The Consul servers and agents are deployed in global mode. If you spin up more managers or workers after the cluster is established, the additional consul nodes will automatically connect to the cluster.

---
version: '3.3'
networks:
  default_net:
    external: true
services:
  # Deploy the consul server instances
  server:
    image: consul:latest
    networks:
      default_net:
        aliases:
          - consul.server
    # Start the consul server with the given configuration
    command: "consul agent -config-file /consul/config/config.json"
    # Expose port 8500 so we can access the UI and allow connections across datacenters.
    ports:
      - target: 8500
        published: 8500
        mode: host
    # Mount the configuration and data volumes to the container.
    volumes:
      - /opt/consul:/consul/config
      - /opt/consul/data:/consul/data
    # Deploy the consul server on all servers which are managers.
    # Use DNS Round Robin instead VIP for discovery.

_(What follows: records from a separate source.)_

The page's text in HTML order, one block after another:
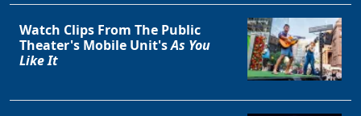
Watch Clips From The Public
Theater's Mobile Unit'sAs You
Like It
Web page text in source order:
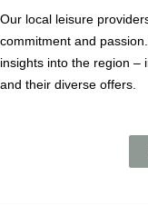
Our local leisure
commitment and
insights into the region –
and their diverse offers.
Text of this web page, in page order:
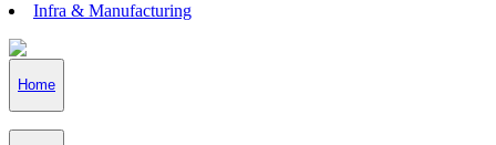
Infra & Manufacturing
Home
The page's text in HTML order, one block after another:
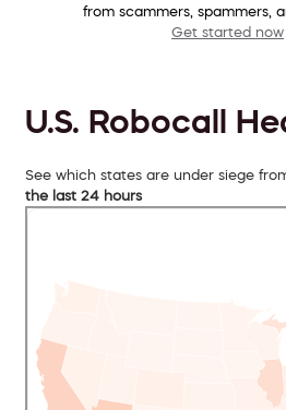
from scammers, spammers,
Get started now
U.S. Robocall
See which states are under siege
the last 24 hours
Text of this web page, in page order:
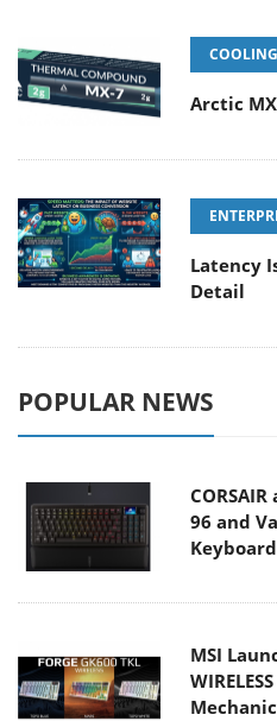
Arctic
Latency
Detail
POPULAR NEWS
96 and
MSI
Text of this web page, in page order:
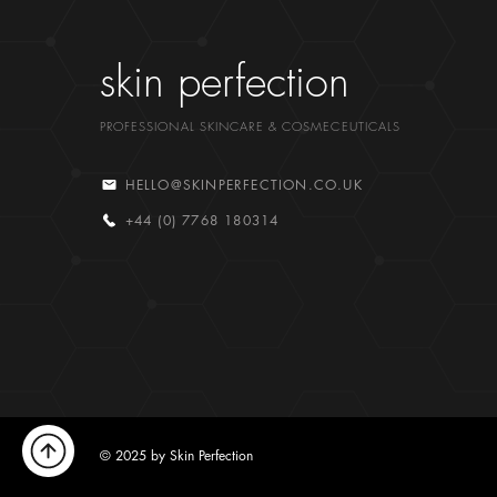
skin perfection
PROFESSIONAL SKINCARE & COSMECEUTICALS
HELLO@SKINPERFECTION.CO.UK
+44 (0) 7768 180314
© 2025 by Skin Perfection
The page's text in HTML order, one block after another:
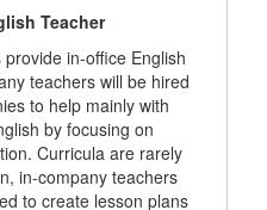
Teacher
in-office English
teachers will be hired
to help mainly with
by focusing on
Curricula are rarely
in-company teachers
to create lesson plans
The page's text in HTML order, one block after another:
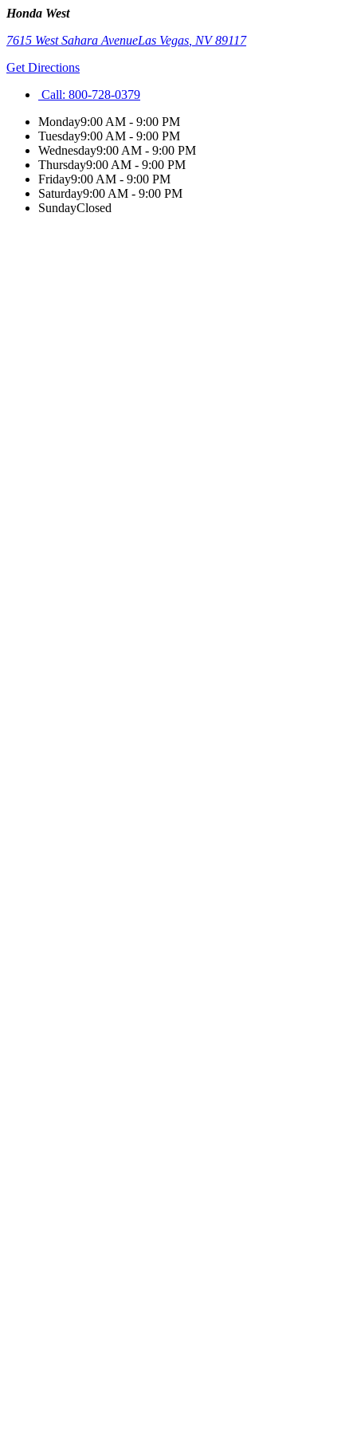
Honda West
7615 West Sahara AvenueLas Vegas NV89117
Get Directions
Call: 800-728-0379
Monday9:00 AM - 9:00 PM
Tuesday9:00 AM - 9:00 PM
Wednesday9:00 AM - 9:00 PM
Thursday9:00 AM - 9:00 PM
Friday9:00 AM - 9:00 PM
Saturday9:00 AM - 9:00 PM
SundayClosed
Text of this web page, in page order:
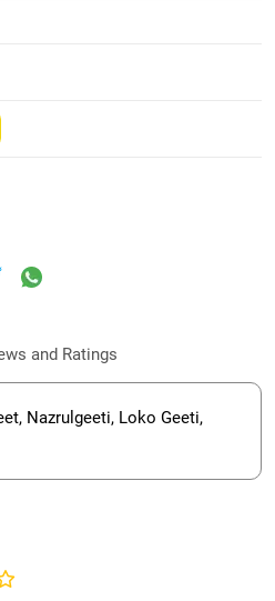
and Ratings
Nazrulgeeti, Loko Geeti,
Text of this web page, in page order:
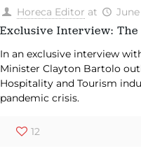
Horeca Editor at June
Exclusive Interview:
In an exclusive interview
Minister Clayton Bartolo
Hospitality and Tourism
pandemic crisis.
12
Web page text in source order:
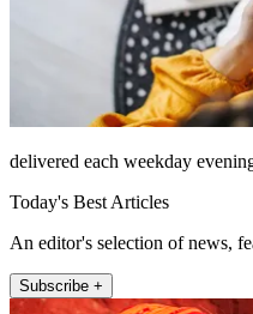
delivered each weekday
Today's Best Articles
An editor's selection of news,
Subscribe +
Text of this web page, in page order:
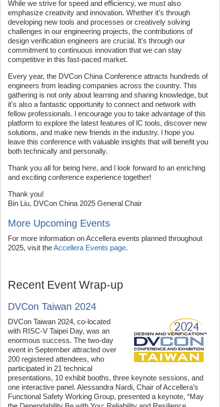
While we strive for speed and efficiency, we must also
emphasize creativity and innovation. Whether it’s through
developing new tools and processes or creatively solving
challenges in our engineering projects, the contributions of
design verification engineers are crucial. lt's through our
commitment to continuous innovation that we can stay
competitive in this fast-paced market.
Every year, the DVCon China Conference attracts hundreds of
engineers from leading companies across the country. This
gathering is not only about learning and sharing knowledge, but
it's also a fantastic opportunity to connect and network with
fellow professionals. l encourage you to take advantage of this
platform to explore the latest features of lC tools, discover new
solutions, and make new friends in the industry. l hope you
leave this conference with valuable insights that will benefit you
both technically and personally.
Thank you all for being here, and l look forward to an enriching
and exciting conference experience together!
Thank you!
Bin Liu, DVCon China 2025 General Chair
More Upcoming Events
For more information on Accellera events planned throughout
2025, visit theAccellera Events page.
Recent Event Wrap-up
DVCon Taiwan 2024
DVCon Taiwan 2024, co-located
with RISC-V Taipei Day, was an
enormous success. The two-day
event in September attracted over
200 registered attendees, who
participated in 21 technical
presentations, 10 exhibit booths, three keynote sessions, and
one interactive panel. Alessandra Nardi, Chair of Accellera’s
Functional Safety Working Group, presented a keynote, “May
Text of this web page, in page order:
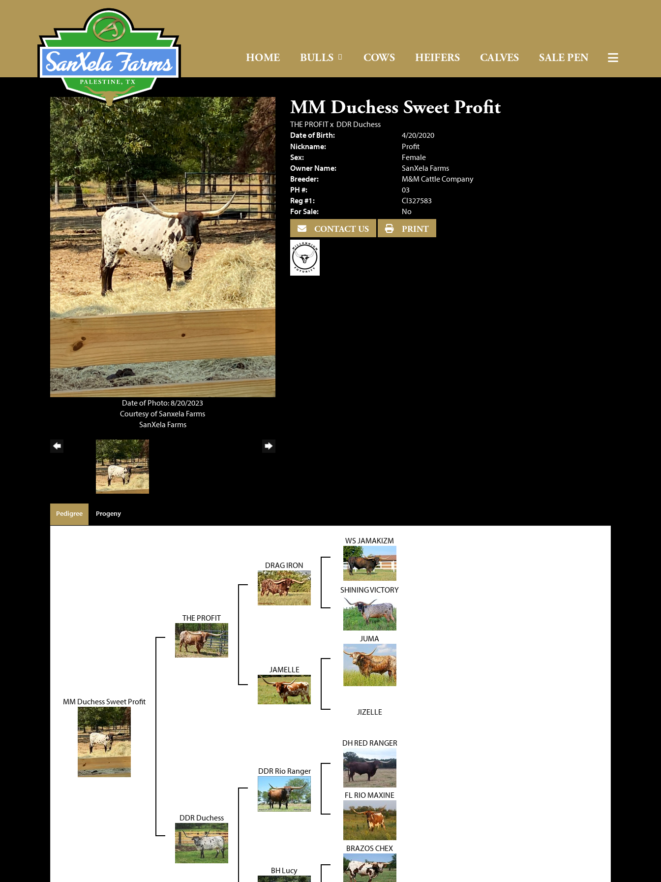
HOME BULLS COWS HEIFERS CALVES SALE PEN
Date of Photo: 8/20/2023
Courtesy of Sanxela Farms
SanXela Farms
MM Duchess Sweet Profit
THE PROFITx DDR Duchess
Date of Birth:
4/20/2020
Nickname:
Profit
Sex:
Female
Owner Name:
SanXela Farms
Breeder:
M&M Cattle Company
PH #:
03
Reg #1:
CI327583
For Sale:
No
CONTACT US PRINT
Pedigree Progeny
MM Duchess Sweet Profit
THE PROFIT
DRAG IRON
WS JAMAKIZM
SHINING VICTORY
JAMELLE
JUMA
JIZELLE
DDR Duchess
DDR Rio Ranger
DH RED RANGER
FL RIO MAXINE
BH Lucy
BRAZOS CHEX
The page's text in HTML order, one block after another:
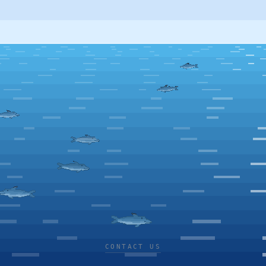
CONTACT US
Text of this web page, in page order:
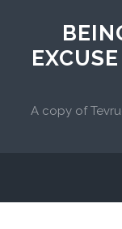
A copy of
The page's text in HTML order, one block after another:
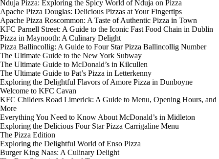
Nduja Pizza: Exploring the Spicy World of Nduja on Pizza
Apache Pizza Douglas: Delicious Pizzas at Your Fingertips
Apache Pizza Roscommon: A Taste of Authentic Pizza in Town
KFC Parnell Street: A Guide to the Iconic Fast Food Chain in Dublin
Pizza in Maynooth: A Culinary Delight
Pizza Ballincollig: A Guide to Four Star Pizza Ballincollig Number
The Ultimate Guide to the New York Subway
The Ultimate Guide to McDonald’s in Kilcullen
The Ultimate Guide to Pat’s Pizza in Letterkenny
Exploring the Delightful Flavors of Amore Pizza in Dunboyne
Welcome to KFC Cavan
KFC Childers Road Limerick: A Guide to Menu, Opening Hours, and
More
Everything You Need to Know About McDonald’s in Midleton
Exploring the Delicious Four Star Pizza Carrigaline Menu
The Pizza Edition
Exploring the Delightful World of Enso Pizza
Burger King Naas: A Culinary Delight
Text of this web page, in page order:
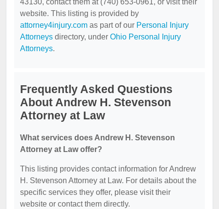
43130, contact them at (740) 653-0961, or visit their
website. This listing is provided by
attorney4injury.com as part of our Personal Injury
Attorneys directory, under Ohio Personal Injury
Attorneys.
Frequently Asked Questions
About Andrew H. Stevenson
Attorney at Law
What services does Andrew H. Stevenson
Attorney at Law offer?
This listing provides contact information for Andrew
H. Stevenson Attorney at Law. For details about the
specific services they offer, please visit their
website or contact them directly.
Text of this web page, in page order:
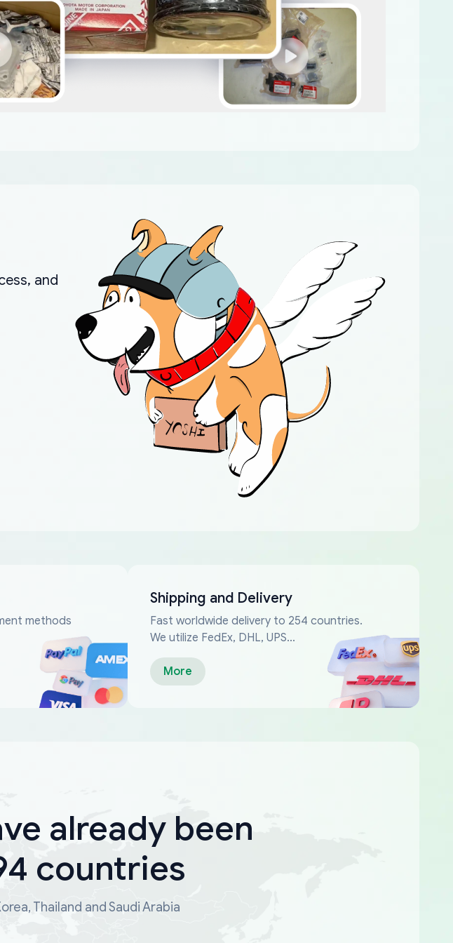
and
methods
Shipping and Delivery
Fast worldwide delivery to 254 countries.
We utilize FedEx, DHL, UPS...
More
already been
countries
Thailand and Saudi Arabia
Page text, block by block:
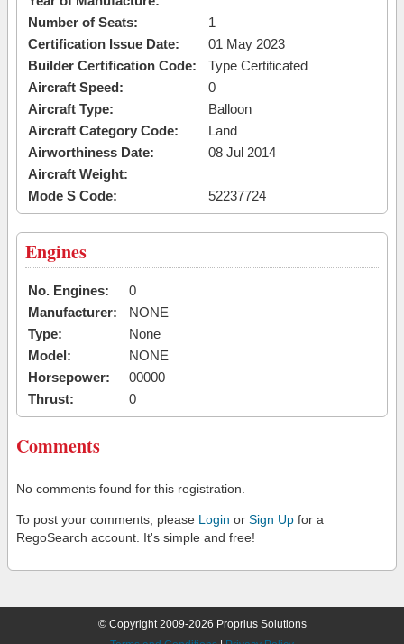
Number of Seats:
1
Certification Issue Date:
01 May 2023
Builder Certification Code:
Type Certificated
Aircraft Speed:
0
Aircraft Type:
Balloon
Aircraft Category Code:
Land
Airworthiness Date:
08 Jul 2014
Aircraft Weight:
Mode S Code:
52237724
Engines
No. Engines:
0
Manufacturer:
NONE
Type:
None
Model:
NONE
Horsepower:
00000
Thrust:
0
Comments
No comments found for this registration.
To post your comments, please Login or Sign Up for a
RegoSearch account. It's simple and free!
© Copyright 2009-2026 Proprius Solutions
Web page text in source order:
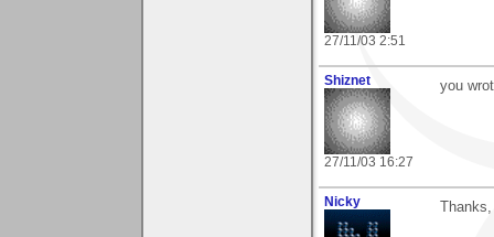
27/11/03 2:51
Shiznet
27/11/03 16:27
you
Nicky
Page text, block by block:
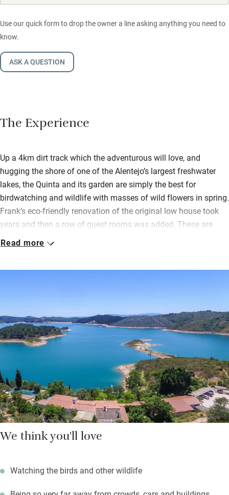
Use our quick form to drop the owner a line asking anything you need to
know.
ASK A QUESTION
The Experience
Up a 4km dirt track which the adventurous will love, and
hugging the shore of one of the Alentejo’s largest freshwater
lakes, the Quinta and its garden are simply the best for
birdwatching and wildlife with masses of wild flowers in spring.
Frank’s eco-friendly renovation of the original low house took
years and then a row of guest rooms was added. These are
pleasingly simple, with pictures, books, terraces and lake views.
served in the big extended living room and bar which has a
bright terraces brim over with hibiscus, oleander, palm, jasmine,
plumbago, cactus. Frank planted the garden specifically to
attract birds and wildlife so book a tour (he is southern
Portugal’s expert) or sit quietly in one of the hides.
Walk down the garden to the jetty where you’ll find boats and
kit for canoeing, paddle boarding, fishing; swimming here is
sublime and warm for most of the year. You’ll also find a newly-
built yoga shala overlooking the lake. This is a place of peace
Read more
We think you'll love
Watching the birds and other wildlife
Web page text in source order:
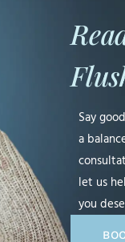
Say
a
let us
you
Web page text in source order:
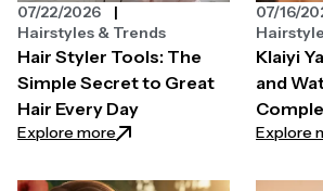
Hair Styler Tools: The
Simple Secret to Great
Hair Every Day
Explore more: Hair Styler Tools: The
07/22/2026
Hairstyles & Trends
Klaiyi
and
Explore
07/16/
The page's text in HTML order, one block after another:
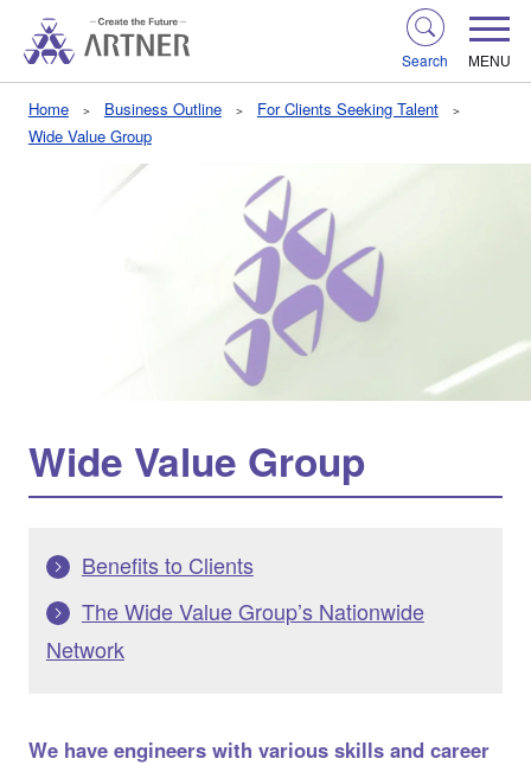
Search MENU
Home Business Outline
For Clients Seeking Talent
Wide Value Group
Wide Value Group
Benefits to Clients
The Wide Value Group’s Nationwide
Network
We have engineers with various skills and career
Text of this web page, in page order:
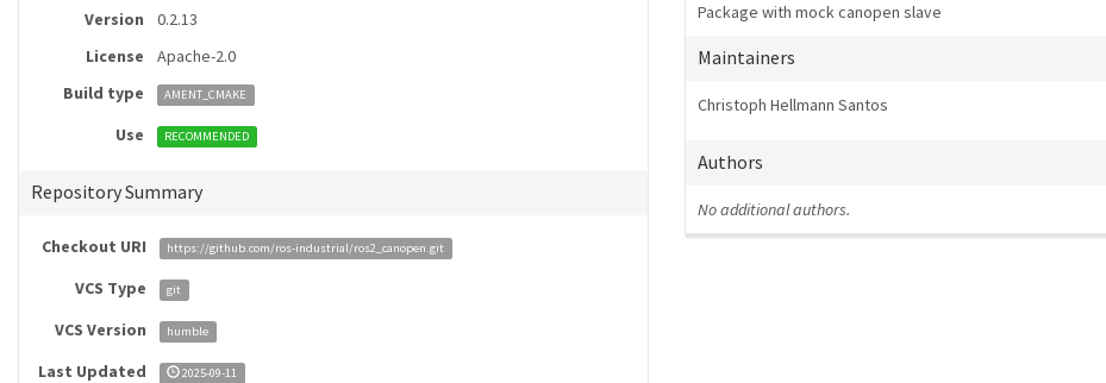
Version
0.2.13
License
Apache-2.0
Build type
AMENT_CMAKE
Use RECOMMENDED
Repository Summary
Checkout URI https://github.com/ros-industrial/ros2_canopen.git
VCS Type git
VCS Version humble
Last Updated 2025-09-11
Package with mock canopen slave
Maintainers
Christoph Hellmann Santos
Authors
No additional authors.
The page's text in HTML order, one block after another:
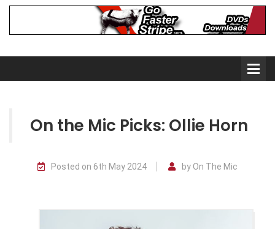
Comedians
On the Mic Picks: Ollie Horn
Posted on 6th May 2024 by On The Mic
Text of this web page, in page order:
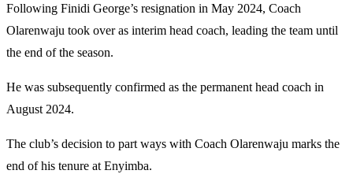
Following Finidi George’s resignation in May 2024, Coach
Olarenwaju took over as interim head coach, leading the team until
the end of the season.
He was subsequently confirmed as the permanent head coach in
August 2024.
The club’s decision to part ways with Coach Olarenwaju marks the
end of his tenure at Enyimba.
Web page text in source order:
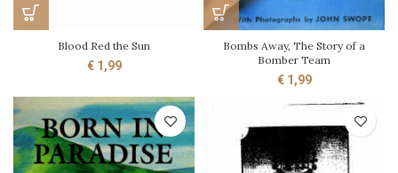
Blood Red the Sun
€1,99
Bombs Away, The Story of a
Bomber Team
€1,99
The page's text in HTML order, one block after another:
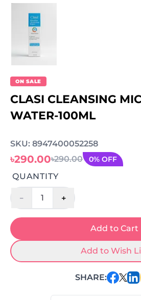
ON SALE
CLASI CLEANSING
WATER-100ML
SKU: 8947400052258
৳290.00৳290.00 0% OFF
QUANTITY
- 1 +
Add to Cart
Add to Wish
SHARE:

This ensures we get all running
    # consul server instances when querying consul.server
    deploy:
      mode: global
      endpoint_mode: dnsrr
      update_config:
        parallelism: 1
        failure_action: rollback
        delay: 30s
      restart_policy:
        condition: any
        delay: 5s
        window: 120s
      placement:
        constraints:
          - node.role == manager
  # Deploy the consul agent instances
  agent:
    image: consul:latest
    networks:
      default_net:
        aliases:
          - consul.server
     # Start the consul agent with the given configuration          
    command: "consul agent -config-file /consul/config/config.json"
    ports:
      - target: 8500
        published: 8500
        mode: host
    # Mount the configuration and data volumes to the container.
    volumes:
      - /opt/consul:/consul/config
      - /opt/consul/data:/consul/data
    # Deploy the consul agent on all servers which are workers.
    # Use DNS Round Robin instead VIP for discovery.  
    deploy:
      mode: global
      endpoint_mode: dnsrr
      update_config:
        parallelism: 1
        failure_action: rollback
        delay: 30s
      restart_policy:
        condition: any
        delay: 5s
        window: 120s
      placement:
        constraints:
          - node.role == worker

Deploy the Consul Cluster

The following command will deploy the entire Consul cluster.

docker stack deploy -c /opt/consul/compose.yaml consul

Accessing the Consul Cluster

The last part to the guide is how to access the various components of the cluster.

Consul UI

The UI can be access by connecting to any of the managers using http://<manager-ip>:8500/ui.

Consul API

The API can be access by connecting to any of the nodes using http://<node-ip>:8500/v1/

Service Registration/Discovery

The normal setup is the application accessing the Consul node which is running on the same machine. However, with containers in the mix, the way to connect differs. If the application is not deployed as a docker service, then you can still register the service in Consul using <node-ip>:8500 or localhost:8500 but health checks will fail.

If the deployed as a service which is most likely scenario when using Docker Swarm Mode. Then you can use the ingress gateway to connect to Consul, which for my configuration was 172.17.0.1:8500. The service must be attached to default_net for health checks to work correctly.